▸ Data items
════════

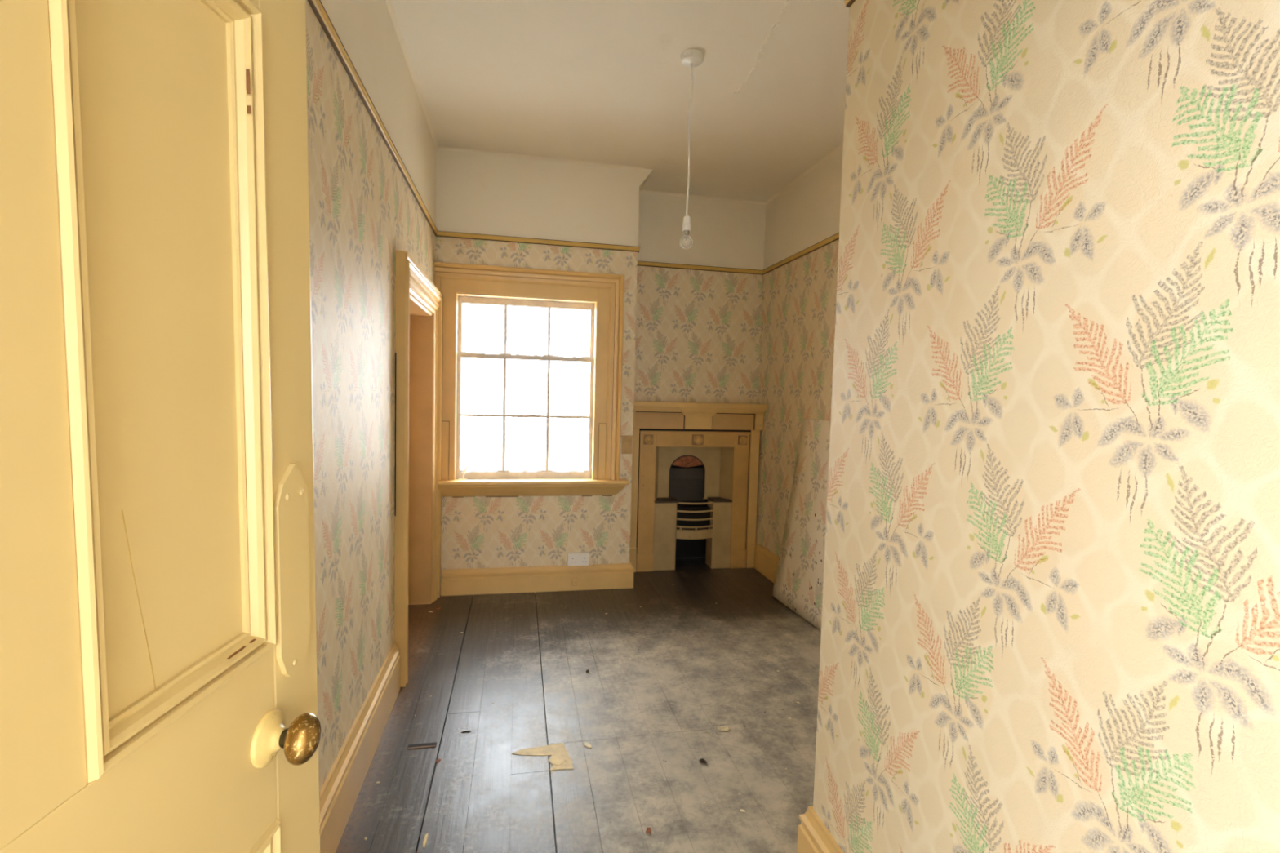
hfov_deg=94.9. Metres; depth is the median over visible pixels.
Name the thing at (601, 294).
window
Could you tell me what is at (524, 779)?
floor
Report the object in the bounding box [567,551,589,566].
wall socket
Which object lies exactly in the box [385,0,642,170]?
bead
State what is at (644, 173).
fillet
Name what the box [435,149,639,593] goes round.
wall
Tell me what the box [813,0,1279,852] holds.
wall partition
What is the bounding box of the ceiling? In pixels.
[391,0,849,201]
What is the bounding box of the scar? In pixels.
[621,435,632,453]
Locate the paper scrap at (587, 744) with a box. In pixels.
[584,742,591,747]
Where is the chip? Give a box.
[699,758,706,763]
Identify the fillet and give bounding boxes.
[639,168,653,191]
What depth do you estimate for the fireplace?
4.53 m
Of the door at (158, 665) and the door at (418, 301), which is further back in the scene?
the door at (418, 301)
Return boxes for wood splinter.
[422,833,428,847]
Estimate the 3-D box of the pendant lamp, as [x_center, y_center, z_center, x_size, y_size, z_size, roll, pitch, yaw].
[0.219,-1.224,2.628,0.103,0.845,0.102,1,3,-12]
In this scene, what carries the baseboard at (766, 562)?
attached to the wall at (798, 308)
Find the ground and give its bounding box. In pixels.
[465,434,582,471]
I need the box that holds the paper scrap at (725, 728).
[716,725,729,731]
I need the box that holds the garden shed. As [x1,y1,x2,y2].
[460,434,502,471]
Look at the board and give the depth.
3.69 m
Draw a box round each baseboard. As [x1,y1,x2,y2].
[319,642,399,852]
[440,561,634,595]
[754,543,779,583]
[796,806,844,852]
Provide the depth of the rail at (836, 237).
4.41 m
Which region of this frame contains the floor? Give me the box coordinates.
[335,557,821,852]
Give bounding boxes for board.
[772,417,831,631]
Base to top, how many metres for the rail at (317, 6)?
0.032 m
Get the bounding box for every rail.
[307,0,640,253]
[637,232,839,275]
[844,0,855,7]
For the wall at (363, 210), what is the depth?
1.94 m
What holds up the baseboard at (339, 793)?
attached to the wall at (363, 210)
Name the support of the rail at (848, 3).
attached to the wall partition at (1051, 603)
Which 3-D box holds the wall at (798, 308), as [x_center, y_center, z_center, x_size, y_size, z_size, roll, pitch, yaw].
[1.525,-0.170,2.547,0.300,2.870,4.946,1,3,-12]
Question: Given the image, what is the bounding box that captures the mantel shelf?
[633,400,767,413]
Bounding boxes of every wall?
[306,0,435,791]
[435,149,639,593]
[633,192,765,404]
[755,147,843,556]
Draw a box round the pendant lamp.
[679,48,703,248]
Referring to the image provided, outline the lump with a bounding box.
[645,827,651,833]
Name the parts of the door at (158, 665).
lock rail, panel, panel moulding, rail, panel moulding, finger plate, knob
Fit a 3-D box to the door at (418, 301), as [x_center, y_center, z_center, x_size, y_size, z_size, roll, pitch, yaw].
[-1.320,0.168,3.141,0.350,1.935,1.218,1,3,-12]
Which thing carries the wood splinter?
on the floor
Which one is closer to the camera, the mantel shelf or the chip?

════════

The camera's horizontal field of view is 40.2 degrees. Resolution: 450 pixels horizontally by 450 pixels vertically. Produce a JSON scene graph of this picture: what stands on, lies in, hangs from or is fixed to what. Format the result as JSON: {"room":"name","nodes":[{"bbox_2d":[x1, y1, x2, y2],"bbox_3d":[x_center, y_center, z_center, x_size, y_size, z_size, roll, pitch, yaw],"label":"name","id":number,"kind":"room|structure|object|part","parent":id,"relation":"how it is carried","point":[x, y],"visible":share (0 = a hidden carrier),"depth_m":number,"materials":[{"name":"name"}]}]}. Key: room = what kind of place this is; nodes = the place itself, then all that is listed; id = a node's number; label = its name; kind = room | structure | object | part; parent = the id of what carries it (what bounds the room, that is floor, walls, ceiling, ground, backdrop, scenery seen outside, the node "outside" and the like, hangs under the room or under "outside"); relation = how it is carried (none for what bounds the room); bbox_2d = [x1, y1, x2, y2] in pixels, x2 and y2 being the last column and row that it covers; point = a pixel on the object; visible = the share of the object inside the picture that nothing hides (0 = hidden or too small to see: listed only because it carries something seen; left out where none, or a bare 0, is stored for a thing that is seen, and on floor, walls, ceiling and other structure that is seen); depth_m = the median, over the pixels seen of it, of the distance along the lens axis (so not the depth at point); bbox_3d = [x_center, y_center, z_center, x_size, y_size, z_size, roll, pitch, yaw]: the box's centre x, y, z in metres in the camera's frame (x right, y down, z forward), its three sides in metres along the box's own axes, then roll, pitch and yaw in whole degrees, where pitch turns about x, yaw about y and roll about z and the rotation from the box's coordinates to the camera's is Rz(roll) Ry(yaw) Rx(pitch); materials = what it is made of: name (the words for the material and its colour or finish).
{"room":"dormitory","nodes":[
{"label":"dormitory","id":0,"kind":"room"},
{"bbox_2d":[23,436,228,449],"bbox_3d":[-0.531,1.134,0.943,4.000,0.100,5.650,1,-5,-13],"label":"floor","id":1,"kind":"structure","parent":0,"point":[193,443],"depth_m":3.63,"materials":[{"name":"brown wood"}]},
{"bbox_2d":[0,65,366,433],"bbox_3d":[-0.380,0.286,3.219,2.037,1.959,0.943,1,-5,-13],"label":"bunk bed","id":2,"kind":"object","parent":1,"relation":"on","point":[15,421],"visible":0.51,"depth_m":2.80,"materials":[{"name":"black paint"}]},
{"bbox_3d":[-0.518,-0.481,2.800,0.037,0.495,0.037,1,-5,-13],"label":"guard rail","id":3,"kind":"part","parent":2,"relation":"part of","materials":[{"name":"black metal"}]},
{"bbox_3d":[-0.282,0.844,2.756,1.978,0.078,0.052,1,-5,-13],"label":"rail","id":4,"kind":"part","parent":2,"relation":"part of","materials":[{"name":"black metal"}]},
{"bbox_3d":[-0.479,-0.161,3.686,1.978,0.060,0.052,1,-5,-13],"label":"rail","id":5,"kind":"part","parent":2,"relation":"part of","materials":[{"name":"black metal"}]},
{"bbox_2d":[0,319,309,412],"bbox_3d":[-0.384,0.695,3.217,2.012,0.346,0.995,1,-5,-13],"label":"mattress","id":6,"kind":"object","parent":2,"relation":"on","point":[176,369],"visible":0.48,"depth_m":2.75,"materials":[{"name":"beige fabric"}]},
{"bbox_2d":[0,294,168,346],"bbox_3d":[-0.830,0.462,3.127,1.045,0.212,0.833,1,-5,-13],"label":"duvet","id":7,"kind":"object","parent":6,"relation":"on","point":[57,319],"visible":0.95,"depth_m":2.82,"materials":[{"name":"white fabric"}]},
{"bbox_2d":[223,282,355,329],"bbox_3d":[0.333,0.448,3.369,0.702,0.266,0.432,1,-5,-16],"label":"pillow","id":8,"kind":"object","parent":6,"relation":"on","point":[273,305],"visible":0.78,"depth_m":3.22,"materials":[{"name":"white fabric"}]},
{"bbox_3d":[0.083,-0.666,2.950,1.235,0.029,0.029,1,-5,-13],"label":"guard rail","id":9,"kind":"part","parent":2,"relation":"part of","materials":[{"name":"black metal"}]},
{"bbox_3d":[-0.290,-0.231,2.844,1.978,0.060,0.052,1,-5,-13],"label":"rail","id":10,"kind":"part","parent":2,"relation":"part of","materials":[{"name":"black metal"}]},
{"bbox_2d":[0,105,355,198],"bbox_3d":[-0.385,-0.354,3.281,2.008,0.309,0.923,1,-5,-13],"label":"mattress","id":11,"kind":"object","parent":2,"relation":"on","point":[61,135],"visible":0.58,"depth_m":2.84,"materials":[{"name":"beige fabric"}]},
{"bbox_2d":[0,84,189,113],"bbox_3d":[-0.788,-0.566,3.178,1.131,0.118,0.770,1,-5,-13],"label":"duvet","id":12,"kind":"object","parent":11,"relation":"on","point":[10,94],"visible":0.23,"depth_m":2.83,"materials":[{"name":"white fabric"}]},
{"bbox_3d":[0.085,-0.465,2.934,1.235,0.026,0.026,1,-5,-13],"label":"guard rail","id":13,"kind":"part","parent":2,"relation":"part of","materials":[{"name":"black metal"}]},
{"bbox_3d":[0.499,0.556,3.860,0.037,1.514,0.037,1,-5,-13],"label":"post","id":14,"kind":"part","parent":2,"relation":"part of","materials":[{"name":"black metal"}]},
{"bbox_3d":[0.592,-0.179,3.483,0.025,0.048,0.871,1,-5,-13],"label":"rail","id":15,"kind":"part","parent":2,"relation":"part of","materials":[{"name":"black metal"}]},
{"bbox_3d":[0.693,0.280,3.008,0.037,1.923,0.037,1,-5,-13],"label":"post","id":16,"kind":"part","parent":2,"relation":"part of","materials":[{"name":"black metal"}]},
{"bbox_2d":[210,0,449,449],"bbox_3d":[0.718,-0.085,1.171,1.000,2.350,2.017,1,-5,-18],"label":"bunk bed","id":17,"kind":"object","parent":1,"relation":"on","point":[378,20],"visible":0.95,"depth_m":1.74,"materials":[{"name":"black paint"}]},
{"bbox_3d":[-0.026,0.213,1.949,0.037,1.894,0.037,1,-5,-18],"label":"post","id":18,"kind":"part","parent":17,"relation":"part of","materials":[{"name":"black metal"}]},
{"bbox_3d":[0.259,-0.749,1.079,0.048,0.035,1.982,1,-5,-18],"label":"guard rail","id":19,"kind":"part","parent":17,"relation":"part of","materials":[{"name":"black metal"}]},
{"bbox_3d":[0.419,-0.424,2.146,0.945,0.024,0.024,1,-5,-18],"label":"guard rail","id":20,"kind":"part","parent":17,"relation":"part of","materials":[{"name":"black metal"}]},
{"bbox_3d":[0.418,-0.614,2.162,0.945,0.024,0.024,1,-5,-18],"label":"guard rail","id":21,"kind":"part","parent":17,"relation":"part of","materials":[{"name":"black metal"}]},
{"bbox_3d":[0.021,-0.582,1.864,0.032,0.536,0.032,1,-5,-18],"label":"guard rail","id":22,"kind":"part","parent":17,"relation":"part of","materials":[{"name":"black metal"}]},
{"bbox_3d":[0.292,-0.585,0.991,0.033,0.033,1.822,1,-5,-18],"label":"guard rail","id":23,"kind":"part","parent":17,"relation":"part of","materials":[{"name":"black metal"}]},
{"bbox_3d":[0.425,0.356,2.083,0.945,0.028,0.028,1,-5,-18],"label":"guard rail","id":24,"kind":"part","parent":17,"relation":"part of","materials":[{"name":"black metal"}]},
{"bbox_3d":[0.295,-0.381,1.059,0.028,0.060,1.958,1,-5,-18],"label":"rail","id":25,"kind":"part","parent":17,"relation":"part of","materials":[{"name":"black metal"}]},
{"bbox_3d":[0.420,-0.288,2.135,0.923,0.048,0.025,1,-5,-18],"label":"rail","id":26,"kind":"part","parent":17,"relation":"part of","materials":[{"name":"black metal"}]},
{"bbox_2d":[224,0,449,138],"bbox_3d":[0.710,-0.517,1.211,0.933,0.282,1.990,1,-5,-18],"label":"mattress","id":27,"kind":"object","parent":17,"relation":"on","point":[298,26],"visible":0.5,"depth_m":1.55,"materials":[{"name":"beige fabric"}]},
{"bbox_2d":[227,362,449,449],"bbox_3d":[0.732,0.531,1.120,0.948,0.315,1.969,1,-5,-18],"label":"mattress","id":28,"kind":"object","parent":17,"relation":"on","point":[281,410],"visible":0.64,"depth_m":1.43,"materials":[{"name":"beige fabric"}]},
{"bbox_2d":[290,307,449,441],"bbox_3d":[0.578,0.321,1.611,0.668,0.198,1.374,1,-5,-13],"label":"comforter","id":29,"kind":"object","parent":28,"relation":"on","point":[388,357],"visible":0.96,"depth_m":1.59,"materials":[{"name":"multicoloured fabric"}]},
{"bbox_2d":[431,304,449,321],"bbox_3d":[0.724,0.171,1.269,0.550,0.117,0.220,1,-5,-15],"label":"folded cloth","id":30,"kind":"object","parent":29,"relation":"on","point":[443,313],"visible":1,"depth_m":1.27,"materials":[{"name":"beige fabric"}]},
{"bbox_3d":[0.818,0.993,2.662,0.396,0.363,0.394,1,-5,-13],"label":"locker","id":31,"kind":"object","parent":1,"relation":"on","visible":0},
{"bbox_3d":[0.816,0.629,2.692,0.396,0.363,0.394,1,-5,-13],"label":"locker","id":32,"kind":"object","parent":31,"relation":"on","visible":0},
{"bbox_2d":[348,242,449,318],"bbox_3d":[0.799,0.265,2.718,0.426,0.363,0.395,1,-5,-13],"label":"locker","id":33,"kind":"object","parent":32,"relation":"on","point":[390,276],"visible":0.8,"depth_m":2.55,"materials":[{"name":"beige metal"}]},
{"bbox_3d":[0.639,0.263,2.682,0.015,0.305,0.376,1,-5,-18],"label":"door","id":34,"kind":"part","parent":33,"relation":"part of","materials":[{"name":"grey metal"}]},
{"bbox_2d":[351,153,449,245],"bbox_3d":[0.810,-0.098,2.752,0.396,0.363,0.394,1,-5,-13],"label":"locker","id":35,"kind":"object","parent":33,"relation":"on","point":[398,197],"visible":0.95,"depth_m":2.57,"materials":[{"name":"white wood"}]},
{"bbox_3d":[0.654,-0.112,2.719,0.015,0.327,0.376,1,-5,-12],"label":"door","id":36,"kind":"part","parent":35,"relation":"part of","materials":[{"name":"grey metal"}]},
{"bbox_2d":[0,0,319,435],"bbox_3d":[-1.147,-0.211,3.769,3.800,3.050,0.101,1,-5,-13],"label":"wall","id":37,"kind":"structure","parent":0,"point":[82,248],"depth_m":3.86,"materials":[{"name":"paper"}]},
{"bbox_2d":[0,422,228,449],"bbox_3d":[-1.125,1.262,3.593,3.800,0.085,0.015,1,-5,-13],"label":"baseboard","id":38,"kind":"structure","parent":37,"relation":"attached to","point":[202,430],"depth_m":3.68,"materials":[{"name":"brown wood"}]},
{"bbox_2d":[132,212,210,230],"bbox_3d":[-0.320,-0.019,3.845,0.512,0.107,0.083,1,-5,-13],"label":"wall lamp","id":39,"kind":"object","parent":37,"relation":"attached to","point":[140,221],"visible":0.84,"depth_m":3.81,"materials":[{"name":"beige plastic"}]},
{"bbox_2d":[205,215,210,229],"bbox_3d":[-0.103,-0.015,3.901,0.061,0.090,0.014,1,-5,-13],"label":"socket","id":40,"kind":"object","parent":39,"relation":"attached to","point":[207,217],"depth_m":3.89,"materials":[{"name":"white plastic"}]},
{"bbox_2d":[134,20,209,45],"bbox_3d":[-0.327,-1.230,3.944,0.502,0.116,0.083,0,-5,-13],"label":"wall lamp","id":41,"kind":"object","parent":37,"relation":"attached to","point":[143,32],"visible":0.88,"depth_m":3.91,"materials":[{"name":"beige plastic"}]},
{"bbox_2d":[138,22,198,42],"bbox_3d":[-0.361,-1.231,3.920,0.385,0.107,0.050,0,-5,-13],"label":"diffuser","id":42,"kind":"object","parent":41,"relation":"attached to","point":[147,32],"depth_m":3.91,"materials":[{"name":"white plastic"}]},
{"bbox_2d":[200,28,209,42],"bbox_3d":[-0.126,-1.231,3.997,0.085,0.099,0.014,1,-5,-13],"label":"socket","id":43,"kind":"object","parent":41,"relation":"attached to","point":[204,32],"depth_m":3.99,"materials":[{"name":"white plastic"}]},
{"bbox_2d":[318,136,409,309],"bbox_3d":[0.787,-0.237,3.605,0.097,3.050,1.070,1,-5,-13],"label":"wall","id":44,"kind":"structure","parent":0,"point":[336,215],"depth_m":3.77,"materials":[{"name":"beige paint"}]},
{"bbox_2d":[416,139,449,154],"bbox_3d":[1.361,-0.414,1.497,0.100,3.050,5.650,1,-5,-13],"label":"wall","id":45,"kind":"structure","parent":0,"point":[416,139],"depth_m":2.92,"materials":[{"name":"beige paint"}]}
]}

════════

The stretch of entries above that starts with the line containing "Of the door at (158, 665) and" and goes on through the line containing "Which one is" is to be transcribed exactly, and no other line is to be transcribed.

Of the door at (158, 665) and the door at (418, 301), which is further back in the scene?
the door at (418, 301)
Return boxes for wood splinter.
[422,833,428,847]
Estimate the 3-D box of the pendant lamp, as [x_center, y_center, z_center, x_size, y_size, z_size, roll, pitch, yaw].
[0.219,-1.224,2.628,0.103,0.845,0.102,1,3,-12]
In this scene, what carries the baseboard at (766, 562)?
attached to the wall at (798, 308)
Find the ground and give its bounding box. In pixels.
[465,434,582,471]
I need the box that holds the paper scrap at (725, 728).
[716,725,729,731]
I need the box that holds the garden shed. As [x1,y1,x2,y2].
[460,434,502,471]
Look at the board and give the depth.
3.69 m
Draw a box round each baseboard. As [x1,y1,x2,y2].
[319,642,399,852]
[440,561,634,595]
[754,543,779,583]
[796,806,844,852]
Provide the depth of the rail at (836, 237).
4.41 m
Which region of this frame contains the floor? Give me the box coordinates.
[335,557,821,852]
Give bounding boxes for board.
[772,417,831,631]
Base to top, how many metres for the rail at (317, 6)?
0.032 m
Get the bounding box for every rail.
[307,0,640,253]
[637,232,839,275]
[844,0,855,7]
For the wall at (363, 210), what is the depth?
1.94 m
What holds up the baseboard at (339, 793)?
attached to the wall at (363, 210)
Name the support of the rail at (848, 3).
attached to the wall partition at (1051, 603)
Which 3-D box holds the wall at (798, 308), as [x_center, y_center, z_center, x_size, y_size, z_size, roll, pitch, yaw].
[1.525,-0.170,2.547,0.300,2.870,4.946,1,3,-12]
Question: Given the image, what is the bounding box that captures the mantel shelf?
[633,400,767,413]
Bounding boxes of every wall?
[306,0,435,791]
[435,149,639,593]
[633,192,765,404]
[755,147,843,556]
Draw a box round the pendant lamp.
[679,48,703,248]
Referring to the image provided, outline the lump with a bounding box.
[645,827,651,833]
Name the parts of the door at (158, 665).
lock rail, panel, panel moulding, rail, panel moulding, finger plate, knob
Fit a 3-D box to the door at (418, 301), as [x_center, y_center, z_center, x_size, y_size, z_size, roll, pitch, yaw].
[-1.320,0.168,3.141,0.350,1.935,1.218,1,3,-12]
Which thing carries the wood splinter?
on the floor
Which one is closer to the camera, the mantel shelf or the chip?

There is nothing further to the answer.